I think the only way someone could carry that load is by having a strong set of core beliefs and Metiria demonstrated just that. She talked about models of teaching, using the saying that “children are not vessels to fill but candles to light”. She talked then about how we must recognise children’s capacity for learning and understanding. Children today, she said are well aware of the dislocation between our claimed care for the environment and rampant consumerism. More of the same will not help close this gap and for this reason, Education for Sustainability must be transformative.

She says that EfS must recognise that children can be creative and mature and want to be involved in decision making about their own environments. She sees no separation between caring for people and the planet.

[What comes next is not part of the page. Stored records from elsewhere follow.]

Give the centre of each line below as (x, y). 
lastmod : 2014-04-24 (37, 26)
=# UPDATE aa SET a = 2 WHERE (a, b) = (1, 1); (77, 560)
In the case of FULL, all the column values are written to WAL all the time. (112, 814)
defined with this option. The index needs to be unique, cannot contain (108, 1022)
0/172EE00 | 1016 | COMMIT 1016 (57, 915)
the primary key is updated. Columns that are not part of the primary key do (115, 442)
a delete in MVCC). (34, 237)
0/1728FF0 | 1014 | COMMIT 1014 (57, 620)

The danger, however, is the extent to which sustainability is the new black, with significant risks to those who are interested in “real sustainability”. The trick, she says will be to get everyone to a position so that even when the sustainability word fades away, people have adopted sustainability as core practice.

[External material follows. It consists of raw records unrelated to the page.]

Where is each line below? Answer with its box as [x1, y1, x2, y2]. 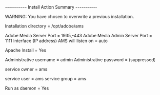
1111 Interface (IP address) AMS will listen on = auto [5, 38, 108, 44]
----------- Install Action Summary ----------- [5, 4, 98, 10]
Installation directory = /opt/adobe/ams [5, 23, 84, 29]
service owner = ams [5, 66, 48, 72]
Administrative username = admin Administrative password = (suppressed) [5, 57, 156, 63]
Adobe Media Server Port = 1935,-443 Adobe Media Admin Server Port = [5, 33, 153, 38]
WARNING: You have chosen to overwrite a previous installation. [5, 14, 134, 19]
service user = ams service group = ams [5, 76, 87, 81]

To do this we need to encourage people (and organisations) to make commitments (financial, personal reputation) to sustainability. This way, she argues “it will be harder for them to get out when the going gets tough”.

She worries about the “bureaucratisation of EfS” and hopes we

don’t lose the sense of wonder and direct experience.

The next government, she says, whoever they are, will be under pressure to cut costs and we need to make sure our efforts to move to sustainable organisations are visible and made with long lasting commitments.

She finished, as did many other speakers, with reference to Ed Hillary. She talked of the connection of wellness of ecology and people, and about attributes of modesty, kindness and resourcefulness – all values inherent in EfS.